With bank-owned properties driving down housing prices and unemployment remaining high, Clear Capital analysts predict that home sale prices in the U.S. may fall another 2.4 percent in the coming six months. They credit the “limp” sales to low consumer confidence and a high volume of distressed properties.

However, there are five metro areas for which Clear Capital has slightly brighter hopes: Washington D.C., New York, Orlando, Dallas and San Fransisco. For areas like Virginia Beach, VA, Cleveland, Minneapolis, Chicago and Fresno, CA, however, Clear Capital projects weak markets for the next six months. Clear capital analysts believe that a “true and sustainable bottom” in the housing market has not yet been reached, but hope and believe that “home prices may reach bottom in the first quarter of 2012 assuming that Fed predictions about jobless rates falling in early 2012 to around 8 percent hold true.

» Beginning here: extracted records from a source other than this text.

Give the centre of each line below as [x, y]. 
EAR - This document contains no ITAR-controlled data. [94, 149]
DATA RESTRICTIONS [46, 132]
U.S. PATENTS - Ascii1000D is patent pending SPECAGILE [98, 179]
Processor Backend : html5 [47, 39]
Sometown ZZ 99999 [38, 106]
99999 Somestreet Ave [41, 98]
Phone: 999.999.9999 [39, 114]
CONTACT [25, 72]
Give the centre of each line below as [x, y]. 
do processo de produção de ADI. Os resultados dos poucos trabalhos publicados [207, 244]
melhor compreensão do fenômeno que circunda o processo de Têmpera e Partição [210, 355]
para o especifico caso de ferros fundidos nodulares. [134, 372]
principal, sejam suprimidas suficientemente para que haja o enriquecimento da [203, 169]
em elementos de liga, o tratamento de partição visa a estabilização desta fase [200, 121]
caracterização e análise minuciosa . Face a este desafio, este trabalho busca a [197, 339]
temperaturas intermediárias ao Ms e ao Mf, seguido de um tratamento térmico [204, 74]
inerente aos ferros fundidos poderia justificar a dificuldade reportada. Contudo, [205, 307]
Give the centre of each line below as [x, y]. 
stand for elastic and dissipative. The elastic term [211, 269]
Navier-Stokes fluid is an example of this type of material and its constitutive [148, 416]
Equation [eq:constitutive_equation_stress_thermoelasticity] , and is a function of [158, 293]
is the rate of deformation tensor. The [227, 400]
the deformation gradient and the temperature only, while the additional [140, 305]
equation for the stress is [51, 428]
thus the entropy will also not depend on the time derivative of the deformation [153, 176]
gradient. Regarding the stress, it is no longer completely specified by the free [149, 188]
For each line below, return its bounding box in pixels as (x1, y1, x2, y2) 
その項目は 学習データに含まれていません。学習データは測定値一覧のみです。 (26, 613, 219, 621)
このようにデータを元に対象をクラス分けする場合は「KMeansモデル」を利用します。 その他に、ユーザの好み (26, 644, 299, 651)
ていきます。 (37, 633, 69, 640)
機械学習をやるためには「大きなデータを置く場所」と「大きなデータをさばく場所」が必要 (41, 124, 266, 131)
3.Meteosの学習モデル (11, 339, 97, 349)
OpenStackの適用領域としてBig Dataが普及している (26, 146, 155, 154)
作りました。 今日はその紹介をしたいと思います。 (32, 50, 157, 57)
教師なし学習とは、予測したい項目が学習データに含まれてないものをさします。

However, it’s not all doom and gloom. Alex Villacorta, Clear Capital director of research and analytics, believes that the slight “seasonal blip” that historically happens when home buyers come out in the warmer months to buy could be a good sign that the depressed housing market is, finally, nearing the end of the decline[2]. “We haven’t seen any seasonal clip in some time…it is a sign that markets are returning to normalcy once again,” says Villacorta.

Do you think that we’re finally near the bottom? Have we reached it already?